Ekavira was puzzled. He had numerous questions. He asked, “How were you able to escape Patala and reach here? Does her father known about her kidnapping? Why isn’t he doing anything?” Yashovati responded, “When I was young, I had obtained the Devi Bhagwati mantra. So when I was in Patala, I prayed to Goddess Chandika with the mantra. Chandika appeared to me in my dreams and said, ‘Quickly go to the banks of the Ganga River. King Ekavira will come there and help you. He will kill the Danava and rescue Ekavali.’ The Goddess gave me the strength and intelligence to find my way to you.”

Ekavira vs. Kalaketu

Ekavira responded, “I am that King Ekavira that you are looking for. I want to rescue this woman who wants to marry me. But I don’t know where this demon’s palace is. Quickly show me where this demon resides, so that I can slay him and rescue the princess.” Yashovati was relieved. Her friend would finally be rescued. She gave Ekavira the Trilokitilaka Mantra, which allowed him to travel anywhere at lightning-fast speeds. Ekavira called his army and together, they went to Patala. As Ekavira’s huge army approached Kalaketu’s city, the guards warned Kalaketu of his arrival. More messengers hurried in and told Kalaketu to fight the advancing army.

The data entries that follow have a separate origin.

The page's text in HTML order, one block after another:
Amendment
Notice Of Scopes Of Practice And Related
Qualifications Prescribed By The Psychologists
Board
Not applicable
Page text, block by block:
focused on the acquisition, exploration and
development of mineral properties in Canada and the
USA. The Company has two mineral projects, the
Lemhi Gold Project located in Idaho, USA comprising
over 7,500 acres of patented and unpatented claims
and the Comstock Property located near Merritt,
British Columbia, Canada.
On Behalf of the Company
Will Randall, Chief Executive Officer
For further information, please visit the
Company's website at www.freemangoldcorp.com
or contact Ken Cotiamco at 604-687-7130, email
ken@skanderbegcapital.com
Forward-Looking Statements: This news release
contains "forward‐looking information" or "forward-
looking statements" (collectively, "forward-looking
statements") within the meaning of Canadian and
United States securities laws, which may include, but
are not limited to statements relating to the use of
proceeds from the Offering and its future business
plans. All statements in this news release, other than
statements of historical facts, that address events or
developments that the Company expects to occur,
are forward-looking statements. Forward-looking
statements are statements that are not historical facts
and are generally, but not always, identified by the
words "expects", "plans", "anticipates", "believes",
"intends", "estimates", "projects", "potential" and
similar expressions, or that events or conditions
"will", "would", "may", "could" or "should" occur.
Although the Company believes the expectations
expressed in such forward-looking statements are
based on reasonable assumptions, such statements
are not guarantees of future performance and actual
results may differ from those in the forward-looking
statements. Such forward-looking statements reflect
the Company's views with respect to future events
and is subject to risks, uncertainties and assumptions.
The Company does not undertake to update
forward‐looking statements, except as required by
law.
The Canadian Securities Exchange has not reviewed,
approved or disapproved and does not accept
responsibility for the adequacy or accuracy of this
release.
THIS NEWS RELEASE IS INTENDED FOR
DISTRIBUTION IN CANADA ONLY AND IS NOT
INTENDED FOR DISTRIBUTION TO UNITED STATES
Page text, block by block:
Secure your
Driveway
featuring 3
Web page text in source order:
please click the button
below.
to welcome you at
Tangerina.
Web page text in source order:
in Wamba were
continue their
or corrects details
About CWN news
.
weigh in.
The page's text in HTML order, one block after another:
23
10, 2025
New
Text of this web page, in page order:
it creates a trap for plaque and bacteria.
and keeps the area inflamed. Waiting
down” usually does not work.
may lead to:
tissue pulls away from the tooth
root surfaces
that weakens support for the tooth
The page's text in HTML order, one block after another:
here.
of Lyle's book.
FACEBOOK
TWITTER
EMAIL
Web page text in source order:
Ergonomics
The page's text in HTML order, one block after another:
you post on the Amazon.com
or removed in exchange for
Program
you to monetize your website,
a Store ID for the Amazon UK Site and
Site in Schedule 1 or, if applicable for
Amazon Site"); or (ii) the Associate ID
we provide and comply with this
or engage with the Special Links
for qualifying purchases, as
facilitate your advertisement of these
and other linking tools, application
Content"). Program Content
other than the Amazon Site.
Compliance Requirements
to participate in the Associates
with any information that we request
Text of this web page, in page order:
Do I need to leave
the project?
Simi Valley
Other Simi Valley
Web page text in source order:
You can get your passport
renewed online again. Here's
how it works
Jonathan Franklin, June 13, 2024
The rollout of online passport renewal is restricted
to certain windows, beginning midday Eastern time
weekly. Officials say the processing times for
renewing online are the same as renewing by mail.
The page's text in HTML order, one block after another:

Kalaketu mounted his chariot and confronted Ekavira. A dramatic fight ensued, but after a long time, Ekavira gained the upper hand. He swung his mace at Kalaketu in a fatal blow. Kalaketu collapsed on the ground and his men fled. Seeing the Danava lying dead, Yashovati rejoiced and found Ekavali in Kalaketu’s palace. “Dear princess, come, come! The great king Ekavira has come! He has killed Kalaketu and he is expecting you. The love of your life is here!” But at this moment, Ekavali grew shy. She didn’t want to see King Ekavira before their marriage. So she mounted a covered palanquin carried by her attendants and went with Yashovati into the city. As they approached Ekavira and his army, the king said, “Princess, I have been anxious to see you, to lay sight on your beauty. Please show yourself to me.” But Yashovati, expressing Ekavali’s wish, said, “The princess will only see you once she is returned to her father’s palace. There, she will marry you and you will then be able to see her.” Ekavira agreed and the entire group returned to King Raibhya’s palace. The king rejoiced upon hearing of his daughter’s safe return. He thanked the king and soon, Ekavira and Ekavali were married in a grand ceremony. From the union of Ekavira and Ekavali, the great Haihaya line of kings was created. They were known as Haihaya because of their progenitor Ekavira’s name “Haihaya”.

Ekavira’s Descendants

Going back to Book 4 Chapter 11 of the Vishnu Purana, Ekavira and Ekavali’s son was known as Dharmanetra. He is often referred to as simply “Dharma”. The next few generations of the Haihaya dynasty are pretty insignificant. The wealth and the power of the Haihayas grew like any empire, and they often rivaled other groups such as the Yadavas that inhabited the western coasts. By this point, the Haihayas dominated most of the South Malwa Region, which today consists of Central India (Madhya Pradesh and Vindhya Mountains). Dharmanetra’s son was Kunti, and his son was Sahanji. Chapter 3 of Book 1 of the Harivamsha mentions that Sahanji constructed the city of Sahanjani. This city became an important trading city in the kingdom of the Haihayas. Sahanji’s son was Mahishmat, who founded another famous city: Mahishmati. This city is located in modern-day Maheshwar, Madhya Pradesh. Mahishmati soon became the capital of the extensive Haihaya Empire. This city is also mentioned numerous times in the Mahabharata. During the Mahabharata, it was ruled by a king named Nila.

The Fight Over Varanasi

This story is in the Harivamsa, Book 1, Chapter 29 and the Brahma Purana, Chapter 9

Mahishmat’s son was Bhadrasena (Bhadrasrenya), a king who finds mention across many Puranas for his various exploits. Bhadrasena was a great king, and he significantly expanded the power of the Haihayas northward and eastward into the Gangetic Plain. As I said, Bhadrasena has many stories associated with him, such as his abduction of a reborn celestial woman and his conflicts with the king of Ayodhya. Maybe I will tell these stories in a separate post on him. One of the many important cities that Bhadrasena ruled was the holy city of Varanasi. However, the great King Divodasa invaded Varanasi. He slaughtered Bhadrasena and 99 of Bhadrasena’s sons. He only spared the youngest son, Durmada, because Durmada was a mere boy. Thus, Divodasa conquered a large part of the Haihaya territories in the north. Shortly after Divodasa won Varanasi, a sage named Nikumbha cursed Varanasi that it would be desolate and uninhabited for a thousand years. This is another interesting story that you can read about here. Due to Nikumbha’s curse, a Rakshasa named Kshemaka invaded Varanasi and made it uninhabited. It was only during King Alarka’s reign that Kshemaka was defeated and Varanasi was restored to its past glory.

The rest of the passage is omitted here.